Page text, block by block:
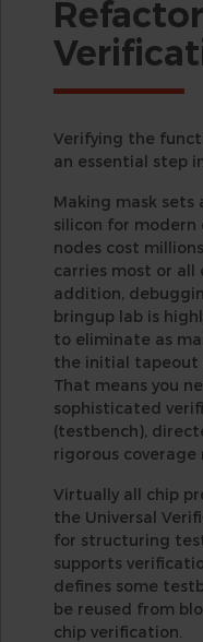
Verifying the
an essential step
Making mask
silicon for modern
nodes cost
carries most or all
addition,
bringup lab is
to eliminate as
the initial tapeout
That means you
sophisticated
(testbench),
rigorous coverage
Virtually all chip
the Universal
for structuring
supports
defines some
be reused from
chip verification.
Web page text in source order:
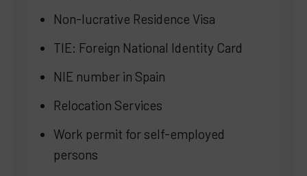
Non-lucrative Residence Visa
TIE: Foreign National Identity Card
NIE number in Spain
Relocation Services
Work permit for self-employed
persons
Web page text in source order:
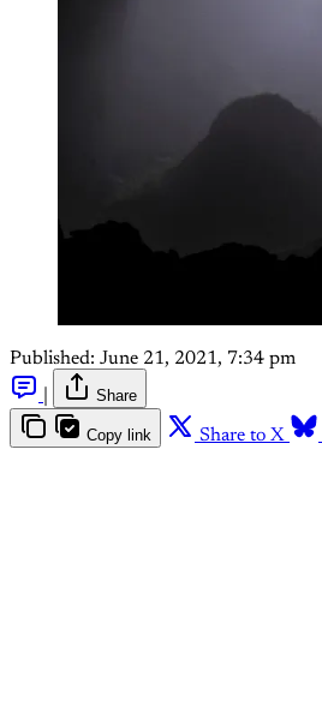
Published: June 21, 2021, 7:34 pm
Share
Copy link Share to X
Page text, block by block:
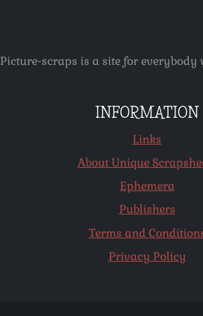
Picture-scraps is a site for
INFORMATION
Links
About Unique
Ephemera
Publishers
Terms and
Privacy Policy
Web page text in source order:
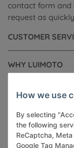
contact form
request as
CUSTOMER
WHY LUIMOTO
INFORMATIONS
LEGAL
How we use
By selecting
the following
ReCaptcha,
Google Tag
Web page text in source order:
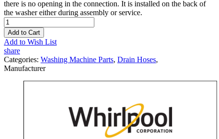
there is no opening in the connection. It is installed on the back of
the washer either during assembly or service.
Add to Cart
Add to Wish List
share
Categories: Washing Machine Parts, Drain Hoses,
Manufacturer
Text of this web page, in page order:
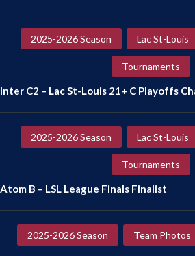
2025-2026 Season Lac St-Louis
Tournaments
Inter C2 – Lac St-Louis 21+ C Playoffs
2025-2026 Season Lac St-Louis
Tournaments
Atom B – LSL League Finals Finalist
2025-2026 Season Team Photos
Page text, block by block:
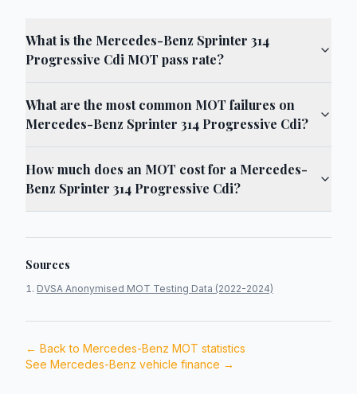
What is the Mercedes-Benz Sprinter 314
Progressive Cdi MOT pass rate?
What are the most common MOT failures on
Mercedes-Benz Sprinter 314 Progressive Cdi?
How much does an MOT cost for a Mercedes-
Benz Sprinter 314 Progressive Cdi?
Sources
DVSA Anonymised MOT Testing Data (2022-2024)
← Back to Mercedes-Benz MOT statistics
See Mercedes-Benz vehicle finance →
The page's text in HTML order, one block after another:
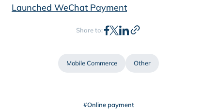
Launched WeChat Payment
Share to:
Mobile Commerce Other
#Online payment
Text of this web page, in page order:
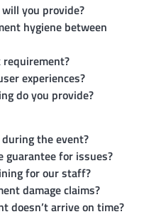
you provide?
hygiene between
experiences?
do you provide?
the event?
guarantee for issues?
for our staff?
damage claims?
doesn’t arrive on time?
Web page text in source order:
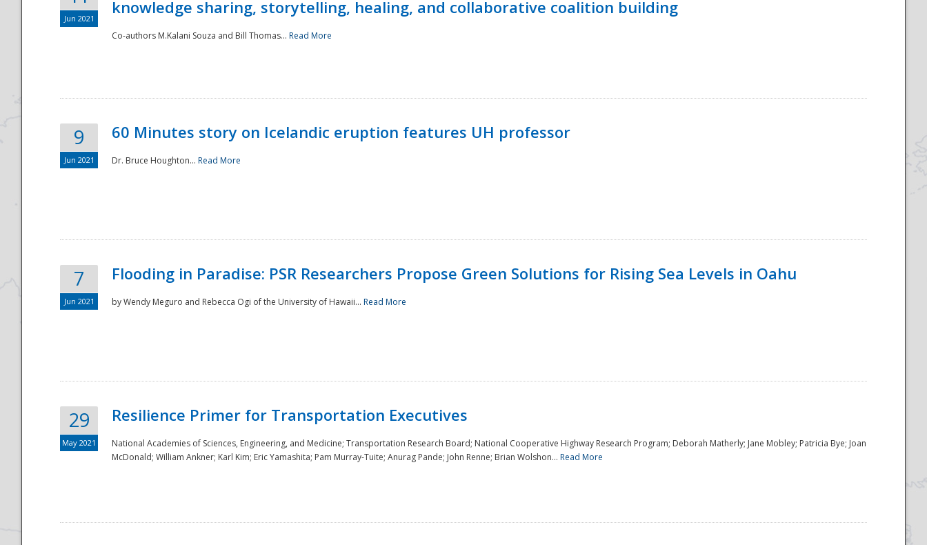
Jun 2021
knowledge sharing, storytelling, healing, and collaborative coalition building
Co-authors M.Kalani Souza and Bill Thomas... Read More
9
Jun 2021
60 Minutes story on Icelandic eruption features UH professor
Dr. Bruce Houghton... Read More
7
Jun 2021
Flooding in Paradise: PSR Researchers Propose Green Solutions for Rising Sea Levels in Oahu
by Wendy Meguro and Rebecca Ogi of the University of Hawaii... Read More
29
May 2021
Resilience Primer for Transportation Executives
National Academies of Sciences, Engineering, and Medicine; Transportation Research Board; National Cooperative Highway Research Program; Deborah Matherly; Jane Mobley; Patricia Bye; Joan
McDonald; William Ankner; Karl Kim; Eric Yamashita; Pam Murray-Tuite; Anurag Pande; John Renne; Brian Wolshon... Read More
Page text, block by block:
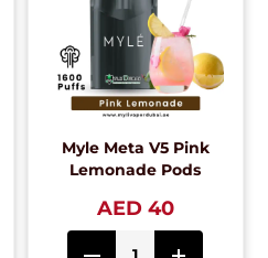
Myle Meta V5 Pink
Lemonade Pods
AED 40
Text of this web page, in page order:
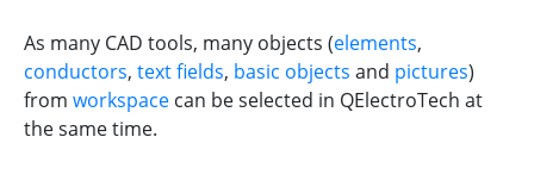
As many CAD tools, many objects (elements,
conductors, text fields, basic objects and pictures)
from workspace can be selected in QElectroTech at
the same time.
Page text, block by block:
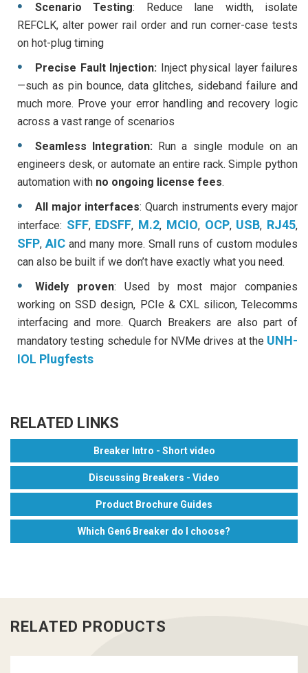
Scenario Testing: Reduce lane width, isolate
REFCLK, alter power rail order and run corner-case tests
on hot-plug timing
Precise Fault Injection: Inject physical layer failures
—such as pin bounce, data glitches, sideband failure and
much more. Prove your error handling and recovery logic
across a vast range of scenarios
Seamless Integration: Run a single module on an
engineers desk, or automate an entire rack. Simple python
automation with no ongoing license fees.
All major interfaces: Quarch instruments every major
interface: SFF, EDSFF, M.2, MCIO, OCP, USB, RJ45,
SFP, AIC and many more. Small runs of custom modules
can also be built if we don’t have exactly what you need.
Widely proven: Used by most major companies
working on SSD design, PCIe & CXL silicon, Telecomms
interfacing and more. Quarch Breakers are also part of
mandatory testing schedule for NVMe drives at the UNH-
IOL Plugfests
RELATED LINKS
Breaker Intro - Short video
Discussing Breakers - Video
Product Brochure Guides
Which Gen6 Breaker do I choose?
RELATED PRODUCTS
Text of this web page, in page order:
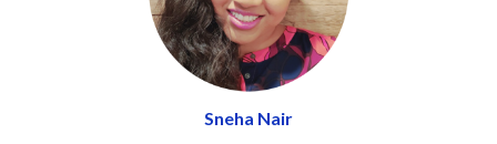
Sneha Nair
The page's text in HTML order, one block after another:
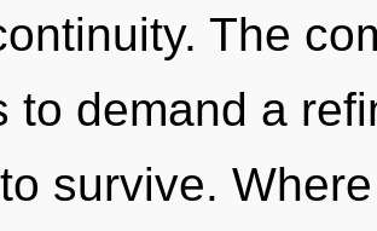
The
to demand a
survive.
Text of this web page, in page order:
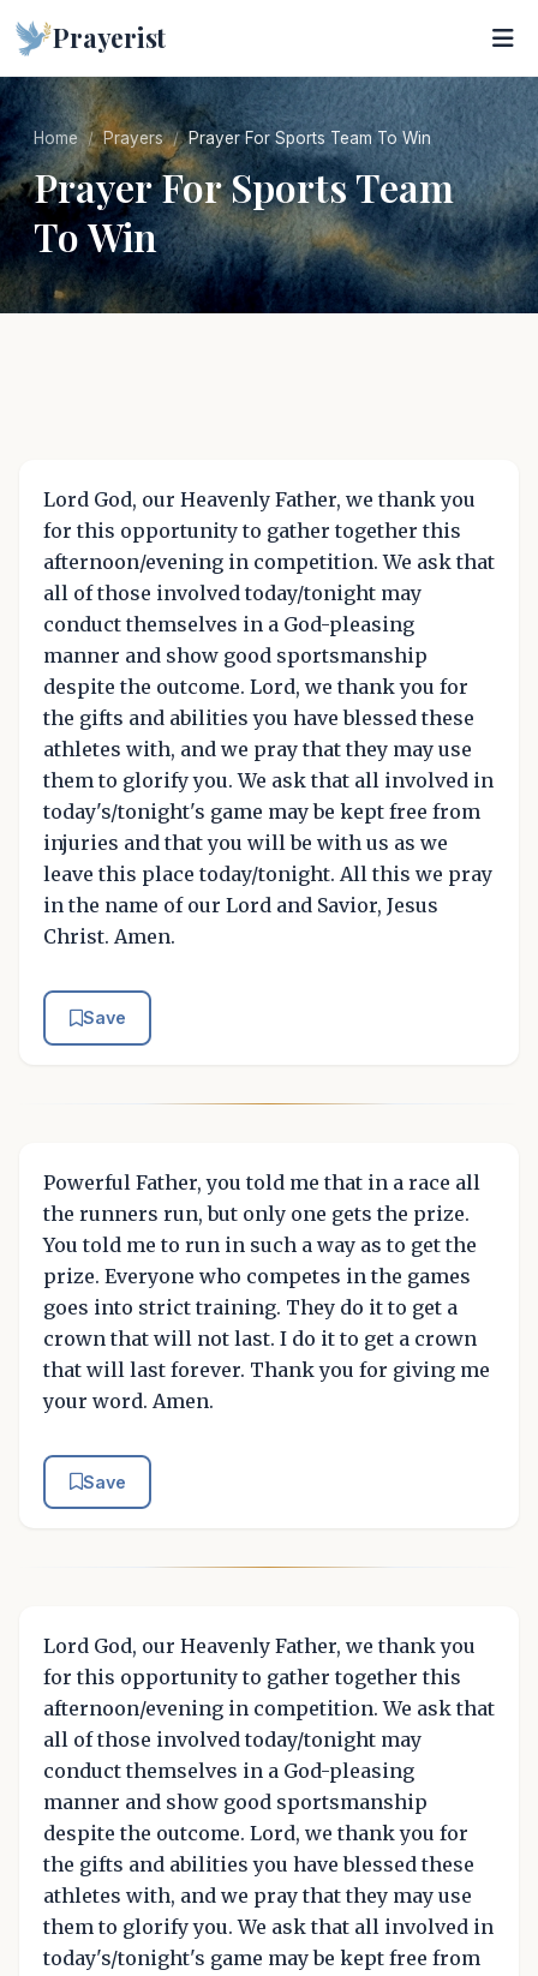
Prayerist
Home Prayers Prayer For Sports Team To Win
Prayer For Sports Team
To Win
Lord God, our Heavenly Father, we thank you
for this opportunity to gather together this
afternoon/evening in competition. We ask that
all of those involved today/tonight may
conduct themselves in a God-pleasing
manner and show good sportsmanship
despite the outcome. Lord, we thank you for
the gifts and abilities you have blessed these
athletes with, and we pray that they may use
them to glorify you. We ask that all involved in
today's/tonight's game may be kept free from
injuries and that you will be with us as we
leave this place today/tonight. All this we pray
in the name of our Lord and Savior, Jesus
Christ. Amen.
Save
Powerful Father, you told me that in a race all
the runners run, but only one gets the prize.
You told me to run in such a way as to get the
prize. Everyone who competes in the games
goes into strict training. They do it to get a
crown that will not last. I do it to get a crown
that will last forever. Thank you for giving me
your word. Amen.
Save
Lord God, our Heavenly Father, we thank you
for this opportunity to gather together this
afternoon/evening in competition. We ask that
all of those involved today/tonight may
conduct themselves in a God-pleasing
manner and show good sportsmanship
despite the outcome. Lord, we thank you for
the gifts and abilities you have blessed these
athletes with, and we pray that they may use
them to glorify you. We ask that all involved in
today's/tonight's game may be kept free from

+++

In the listing above, the line containing "that will last" and all lines after it are to be restated word for word.

▶ SOLVED PROBLEM:
that will last forever. Thank you for giving me
your word. Amen.
Save
Lord God, our Heavenly Father, we thank you
for this opportunity to gather together this
afternoon/evening in competition. We ask that
all of those involved today/tonight may
conduct themselves in a God-pleasing
manner and show good sportsmanship
despite the outcome. Lord, we thank you for
the gifts and abilities you have blessed these
athletes with, and we pray that they may use
them to glorify you. We ask that all involved in
today's/tonight's game may be kept free from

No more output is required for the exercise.